The final step evaluates the merged representation model $\hat{\theta}$ on the SUPERB benchmark. This evaluation involves re-training task-specific downstream models on the merged representation, ensuring that the cross-task generalization performance is assessed using the representation model itself, rather than the discarded task prediction model $D$ used during fine-tuning. This evaluation strategy provides a fair assessment of the model’s ability to generalize across diverse speech tasks.

Experiment

The experiments evaluate the proposed Speech-FT method across supervised, unsupervised, and multi-task fine-tuning scenarios using the SUPERB benchmark to assess cross-task generalization. Supervised evaluations validate that the method consistently enhances representation quality and outperforms alternative weight-constraint strategies by preserving feature similarity to pre-trained models.
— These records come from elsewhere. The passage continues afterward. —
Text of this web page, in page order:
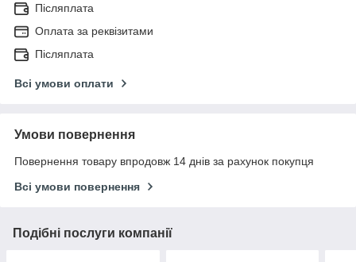
Післяплата
Оплата за реквізитами
Післяплата
Всі умови оплати
Умови повернення
Повернення товару впродовж 14 днів за рахунок покупця
Всі умови повернення
Подібні послуги компанії
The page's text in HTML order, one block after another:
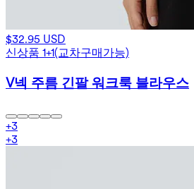
$32.95 USD
신상품 1+1(교차구매가능)
V넥 주름 긴팔 워크룩 블라우스
+3
+3
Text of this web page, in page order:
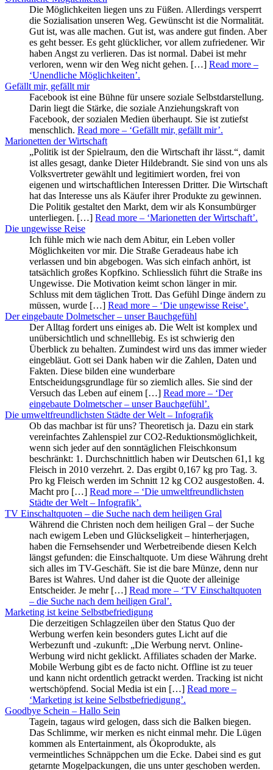
Die Möglichkeiten liegen uns zu Füßen. Allerdings versperrt
die Sozialisation unseren Weg. Gewünscht ist die Normalität.
Gut ist, was alle machen. Gut ist, was andere gut finden. Aber
es geht besser. Es geht glücklicher, vor allem zufriedener. Wir
haben Angst zu verlieren. Das ist normal. Dabei ist mehr
verloren, wenn wir den Weg nicht gehen. […] Read more –
‘Unendliche Möglichkeiten’.
Gefällt mir, gefällt mir
Facebook ist eine Bühne für unsere soziale Selbstdarstellung.
Darin liegt die Stärke, die soziale Anziehungskraft von
Facebook, der sozialen Medien überhaupt. Sie ist zutiefst
menschlich. Read more – ‘Gefällt mir, gefällt mir’.
Marionetten der Wirtschaft
„Politik ist der Spielraum, den die Wirtschaft ihr lässt.“, damit
ist alles gesagt, danke Dieter Hildebrandt. Sie sind von uns als
Volksvertreter gewählt und legitimiert worden, frei von
eigenen und wirtschaftlichen Interessen Dritter. Die Wirtschaft
hat das Interesse uns als Käufer ihrer Produkte zu gewinnen.
Die Politik gestaltet den Markt, dem wir als Konsumbürger
unterliegen. […] Read more – ‘Marionetten der Wirtschaft’.
Die ungewisse Reise
Ich fühle mich wie nach dem Abitur, ein Leben voller
Möglichkeiten vor mir. Die Straße Geradeaus habe ich
verlassen und bin abgebogen. Was sich einfach anhört, ist
tatsächlich großes Kopfkino. Schliesslich führt die Straße ins
Ungewisse. Die Motivation keimt schon länger in mir.
Schluss mit dem täglichen Trott. Das Gefühl Dinge ändern zu
müssen, wurde […] Read more – ‘Die ungewisse Reise’.
Der eingebaute Dolmetscher – unser Bauchgefühl
Der Alltag fordert uns einiges ab. Die Welt ist komplex und
unübersichtlich und schnelllebig. Es ist schwierig den
Überblick zu behalten. Zumindest wird uns das immer wieder
eingebläut. Gott sei Dank haben wir die Zahlen, Daten und
Fakten. Diese bilden eine wunderbare
Entscheidungsgrundlage für so ziemlich alles. Sie sind der
Versuch das Leben auf einem […] Read more – ‘Der
eingebaute Dolmetscher – unser Bauchgefühl’.
Die umweltfreundlichsten Städte der Welt – Infografik
Ob das machbar ist für uns? Theoretisch ja. Dazu ein stark
vereinfachtes Zahlenspiel zur CO2-Reduktionsmöglichkeit,
wenn sich jeder auf den sonntäglichen Fleischkonsum
beschränkt: 1. Durchschnittlich haben wir Deutschen 61,1 kg
Fleisch in 2010 verzehrt. 2. Das ergibt 0,167 kg pro Tag. 3.
Pro kg Fleisch werden im Schnitt 12 kg CO2 ausgestoßen. 4.
Macht pro […] Read more – ‘Die umweltfreundlichsten
Städte der Welt – Infografik’.
TV Einschaltquoten – die Suche nach dem heiligen Gral
Während die Christen noch dem heiligen Gral – der Suche
nach ewigem Leben und Glückseligkeit – hinterherjagen,
haben die Fernsehsender und Werbetreibende diesen Kelch
längst gefunden: die Einschaltquote. Um diese Währung dreht
sich alles im TV-Geschäft. Sie ist die bare Münze, denn nur
Bares ist Wahres. Und daher ist die Quote der alleinige
Entscheider. Je mehr […] Read more – ‘TV Einschaltquoten
– die Suche nach dem heiligen Gral’.
Marketing ist keine Selbstbefriedigung
Die derzeitigen Schlagzeilen über den Status Quo der
Werbung werfen kein besonders gutes Licht auf die
Werbezunft und -zukunft: „Die Werbung nervt. Online-
Werbung wird nicht geklickt. Affiliates schaden der Marke.
Mobile Werbung gibt es de facto nicht. Offline ist zu teuer
und kann nicht ordentlich getrackt werden. Tracking ist nicht
wertschöpfend. Social Media ist ein […] Read more –
‘Marketing ist keine Selbstbefriedigung’.
Goodbye Schein – Hallo Sein
Tagein, tagaus wird gelogen, dass sich die Balken biegen.
Das Schlimme, wir merken es nicht einmal mehr. Die Lügen
kommen als Entertainment, als Ökoprodukte, als
vermeintliches Schnäppchen um die Ecke. Dabei sind es gut
getarnte Mogelpackungen, die uns unter geschoben werden.
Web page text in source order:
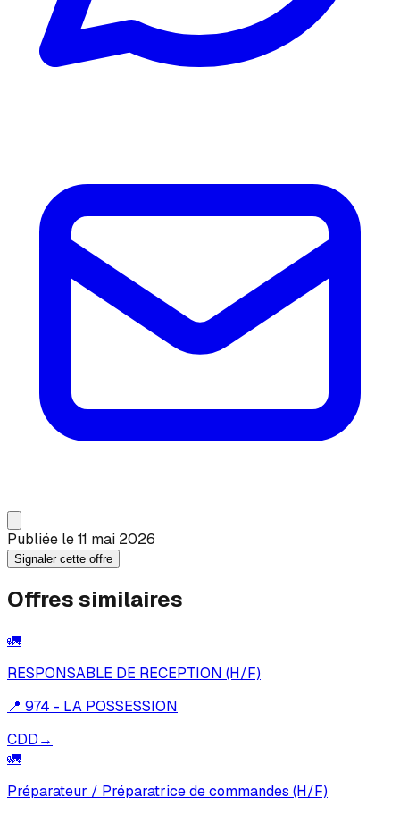
Publiée le11 mai 2026
Signaler cette offre
Offres similaires
🚛
RESPONSABLE DE RECEPTION (H/F)
📍 974 - LA POSSESSION
CDD→
🚛
Préparateur / Préparatrice de commandes (H/F)
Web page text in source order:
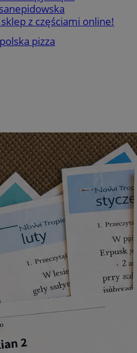
z częściami online!
pizza
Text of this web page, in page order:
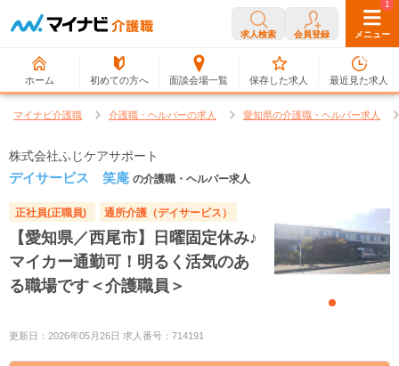
求人検索 会員登録 メニュー
ホーム 初めての方へ 面談会場一覧
0
保存した求人
1
最近見た求人
マイナビ介護職 介護職・ヘルパーの求人 愛知県の介護職・ヘルパー求人
株式会社ふじケアサポート
デイサービス 笑庵 の介護職・ヘルパー求人
正社員(正職員) 通所介護（デイサービス）
【愛知県／西尾市】日曜固定休み♪
マイカー通勤可！明るく活気のあ
る職場です＜介護職員＞
更新日：2026年05月26日 求人番号：714191
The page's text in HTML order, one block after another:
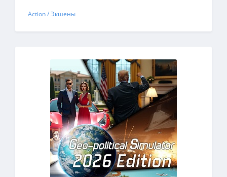
Action / Экшены
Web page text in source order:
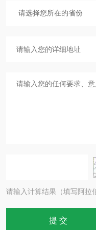
请输入计算结果（填写阿拉

Unsupervised and multi-task experiments confirm that weight-space interpolation effectively mitigates representational forgetting during cross-lingual adaptation while seamlessly integrating diverse task objectives without significant interference. Collectively, these findings demonstrate that the proposed interpolation framework provides a robust mechanism for balancing specialized learning with broad generalization across various speech representation architectures.

The authors investigate the impact of the interpolation hyperparameter alpha on model performance across different fine-tuning tasks. The results show that a specific value of alpha leads to the best overall performance, with improvements in cross-task generalization compared to both fully fine-tuned and pre-trained models. The optimal alpha value achieves the highest score on multiple evaluation tasks, indicating a balance between task-specific learning and preservation of general representation capabilities. A specific value of alpha achieves the highest performance across all evaluation tasks, outperforming both the pre-trained and fully fine-tuned models. The optimal alpha value leads to significant improvements in cross-task generalization, as reflected in the superior scores on unrelated tasks. The results demonstrate that interpolation effectively balances task-specific learning with the preservation of general representation capabilities.

The authors evaluate multiple fine-tuning strategies, including Speech-FT and Stable-FT, across various speech tasks such as phoneme recognition, speaker identification, emotion recognition, and slot filling. Results show that Speech-FT consistently outperforms Stable-FT and achieves higher SUPERB scores, indicating better preservation of cross-task generalization. The effectiveness of Speech-FT is particularly evident in multitask settings, where it maintains strong performance across diverse tasks. Speech-FT consistently achieves higher SUPERB scores than Stable-FT across all evaluated tasks. Speech-FT maintains better cross-task generalization, especially in multitask fine-tuning scenarios. Speech-FT outperforms Stable-FT on both related and unrelated tasks, leading to improved overall representation quality.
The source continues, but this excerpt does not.